Confusing boy we named “Vest Wearing Jake Shears Queer” who started making out with “Exceptionally Androgynous Confusing Boy-Looking Girl” (sometime after I “accidentally” felt his ass on the dance floor and struck up conversation in line to the bathroom)…
Dub Stepping at Jelly's

One of the fancy new machines where you push the button and get bacon, but with an added feature where you can tilt the nozzle and have bacon shot directly at your face…
Dub Stepping at Jelly's

On Friday, I finished, The Thousandfold Thought, the third book in R. Scott Bakker’s “The Prince of Nothing” trilogy. I rushed through book 2, The Warrior-Prophet, last week. For nail-biting engagement, the last 100 pages were fantastic. It’s not a feel-good kind of fantasy epic where the good guys win and everyone lives happily ever after. In fact, I spent much of the trilogy wondering who, if anyone, I should be rooting for.
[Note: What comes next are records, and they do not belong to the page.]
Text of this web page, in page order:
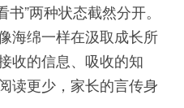
”两种状态截然分开。
海绵一样在汲取成长所
收的信息、吸收的知
读更少，家长的言传身
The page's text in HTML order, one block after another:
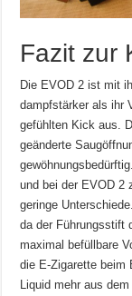
Fazit zur
Die EVOD 2 ist mit
dampfstärker als ihr
gefühlten Kick aus.
geänderte
und bei der EVOD 2
geringe
da der Führungsstift
maximal befüllbare
die E-Zigarette beim
Liquid mehr aus
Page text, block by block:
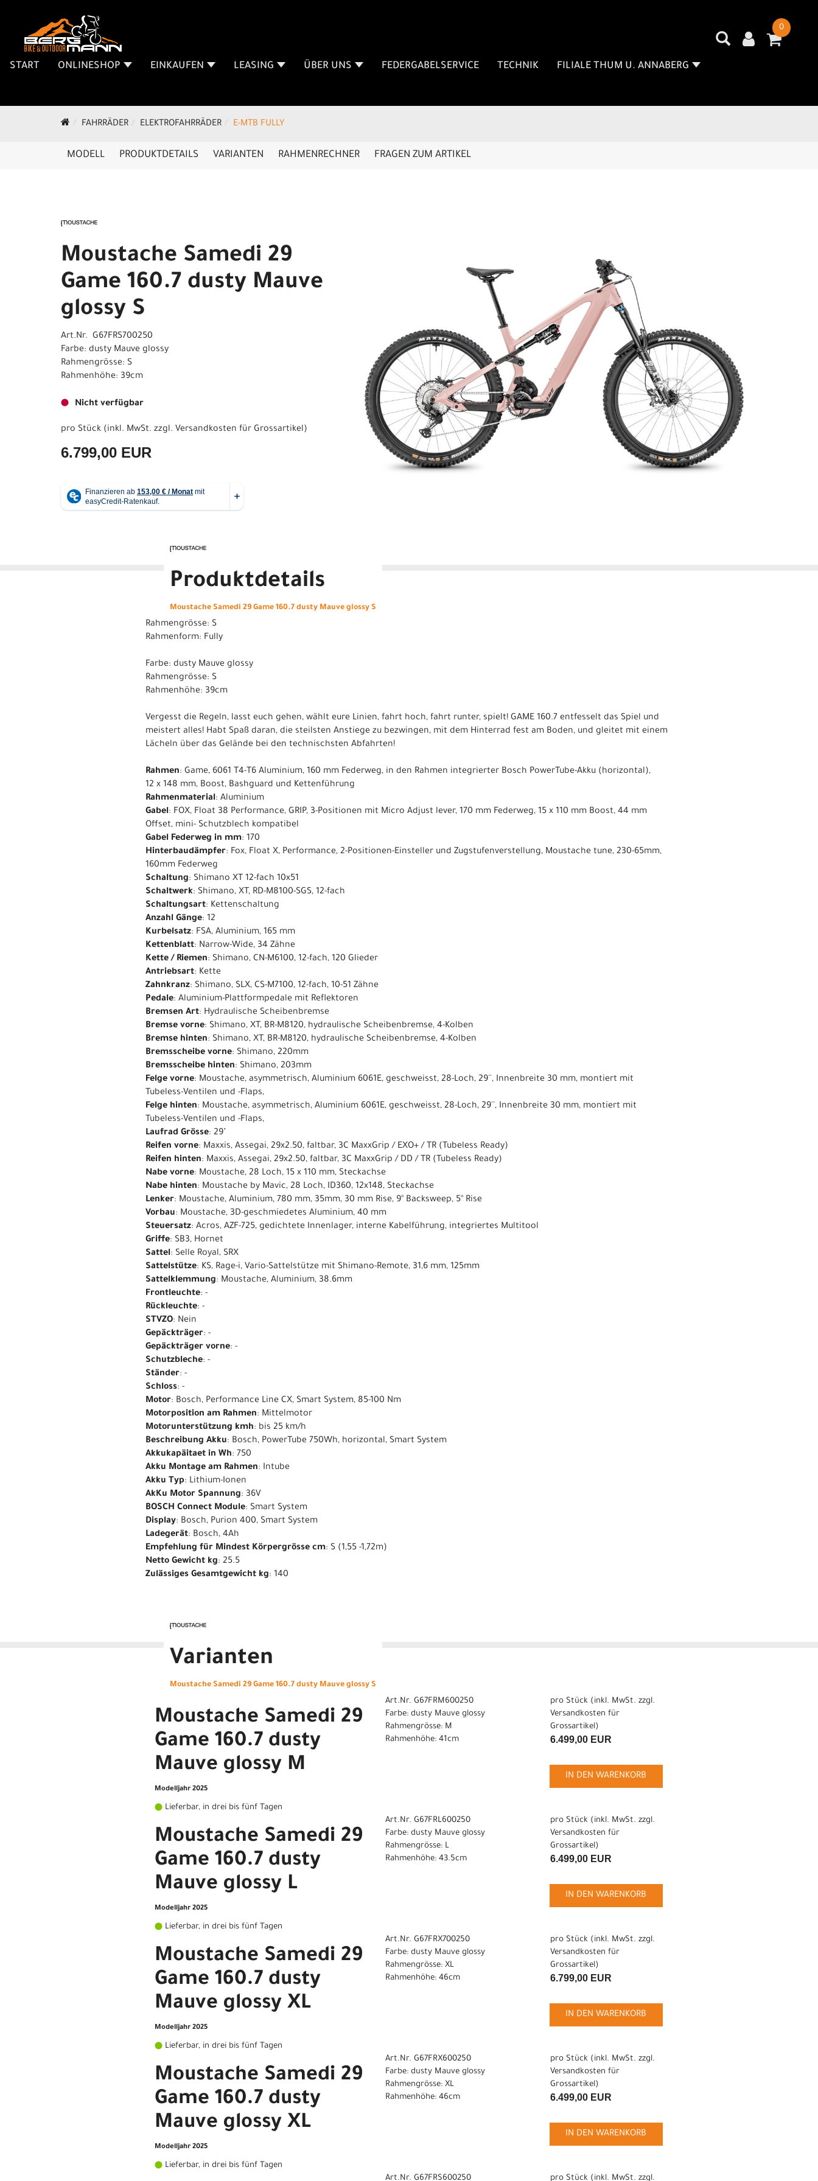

Certainly world-ending evil apocalypse is bad, but the various factions and players in the story are ambiguous on all levels. Heroes, villains, allies, enemies… these things all become irrelevent. The way he depicts women is troubling (they’re slaves, concubines, objects to be used… or the emperor’s mother, a woman who used sex with her own son to manipulate him into becoming the man he is), although much of that gets sorta redeemed by the character arc of Esmenet. Similarly, the book depicts homosexuality as a sign of (feminine) weakness, but also turns that notion on it’s head in the final moments when something I suspected for a long while was revealed.

I’m not sure if I hope Bakker returns to this world soon to finish telling the story (the trilogy wrapped a major plot line, but in no way finished the “larger” story of this universe), or if I’d be more impressed leaving it the way it is. The trilogy certainly deserves its reputation as an intelligent read. The series gets a thumbs-up from me.